Lithium-Ion vs Sodium-Ion Batteries: Which is the Better one?
If you are looking for a battery to power your application, there are many options available. In this post, we will discuss the differences between lithium-ion and sodium-ion batteries.
[toc]
Lithium-ion batteries (LIBs) are widely used in electronics because of their lightweight, compact size, and high energy density.
They are the popular choice for powering electronic devices such as laptops, cellphones, tablets, and power tools.
Although they are great for so many applications, they have important shortcomings.
The main problem with lithium-ion batteries is the high cost of lithium which makes them expensive to manufacture.
Also, lithium is spread out across the world in very small quantities.

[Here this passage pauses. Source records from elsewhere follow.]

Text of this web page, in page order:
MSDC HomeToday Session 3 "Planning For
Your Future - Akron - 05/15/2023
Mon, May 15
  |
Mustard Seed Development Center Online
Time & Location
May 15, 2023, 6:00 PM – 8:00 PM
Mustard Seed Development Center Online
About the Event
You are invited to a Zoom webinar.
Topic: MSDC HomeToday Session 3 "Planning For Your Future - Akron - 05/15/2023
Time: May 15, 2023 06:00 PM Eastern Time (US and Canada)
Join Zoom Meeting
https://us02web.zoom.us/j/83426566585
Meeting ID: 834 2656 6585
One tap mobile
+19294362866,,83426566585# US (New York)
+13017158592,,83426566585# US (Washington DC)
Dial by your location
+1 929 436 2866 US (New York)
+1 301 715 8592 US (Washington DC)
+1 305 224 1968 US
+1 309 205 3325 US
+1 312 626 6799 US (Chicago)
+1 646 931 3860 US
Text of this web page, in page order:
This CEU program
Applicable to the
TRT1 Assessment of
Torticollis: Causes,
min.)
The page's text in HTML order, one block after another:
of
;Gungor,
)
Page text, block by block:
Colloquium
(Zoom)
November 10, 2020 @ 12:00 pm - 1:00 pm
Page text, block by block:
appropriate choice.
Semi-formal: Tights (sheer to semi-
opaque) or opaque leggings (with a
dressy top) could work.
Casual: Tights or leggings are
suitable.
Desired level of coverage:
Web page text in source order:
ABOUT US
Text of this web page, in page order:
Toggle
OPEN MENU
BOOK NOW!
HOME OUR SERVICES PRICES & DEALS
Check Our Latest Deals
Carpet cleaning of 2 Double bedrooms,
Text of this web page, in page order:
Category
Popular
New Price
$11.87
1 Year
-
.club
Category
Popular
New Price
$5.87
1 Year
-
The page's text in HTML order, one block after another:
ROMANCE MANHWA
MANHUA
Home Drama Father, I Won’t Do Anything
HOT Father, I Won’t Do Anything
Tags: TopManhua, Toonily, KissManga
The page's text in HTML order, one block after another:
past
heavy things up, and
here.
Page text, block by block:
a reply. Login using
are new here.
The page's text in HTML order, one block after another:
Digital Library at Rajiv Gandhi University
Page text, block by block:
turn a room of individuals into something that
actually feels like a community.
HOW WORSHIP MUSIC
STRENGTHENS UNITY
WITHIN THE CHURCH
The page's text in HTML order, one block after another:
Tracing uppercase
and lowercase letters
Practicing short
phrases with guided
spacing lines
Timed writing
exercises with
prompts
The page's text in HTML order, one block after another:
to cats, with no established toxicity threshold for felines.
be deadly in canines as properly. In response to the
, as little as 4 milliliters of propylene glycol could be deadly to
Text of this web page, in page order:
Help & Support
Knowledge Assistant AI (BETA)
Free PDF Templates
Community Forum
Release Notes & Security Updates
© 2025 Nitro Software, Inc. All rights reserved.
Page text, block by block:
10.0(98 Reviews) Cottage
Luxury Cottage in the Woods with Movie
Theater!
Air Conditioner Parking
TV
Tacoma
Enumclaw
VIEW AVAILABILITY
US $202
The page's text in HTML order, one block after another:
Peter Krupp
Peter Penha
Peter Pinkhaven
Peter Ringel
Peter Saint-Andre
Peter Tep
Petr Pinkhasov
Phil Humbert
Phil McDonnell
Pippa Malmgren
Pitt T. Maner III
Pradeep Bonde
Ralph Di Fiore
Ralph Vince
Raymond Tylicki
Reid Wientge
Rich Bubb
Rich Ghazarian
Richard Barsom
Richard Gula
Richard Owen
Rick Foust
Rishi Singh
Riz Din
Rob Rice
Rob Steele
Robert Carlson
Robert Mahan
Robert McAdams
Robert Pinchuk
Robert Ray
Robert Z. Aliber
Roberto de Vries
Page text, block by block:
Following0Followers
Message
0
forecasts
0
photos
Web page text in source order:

This makes it expensive to transport from location to location when manufacturing batteries, which is problematic for companies and for the environment as well.
Sodium-ion batteries are one of the newest types of rechargeable batteries on the market today.
However, they have been researched already for decades before finally being commercialized. They are a great alternative to lithium-ion batteries because sodium is much more affordable and widely available.
Lithium is not only more scarce but is also more expensive to produce. A ton of sodium costs only $150 while a ton of Lithium costs over $20,000. The fundamental difficulty of lithium production is that it’s not found in its elemental form.
It needs to be separated from other elements before it can be used, and this separation process has a high environmental impact due to the use of very toxic chemicals such as sulfuric acid and hydrochloric acid. Therefore, the industry looks for ways to reduce this impact.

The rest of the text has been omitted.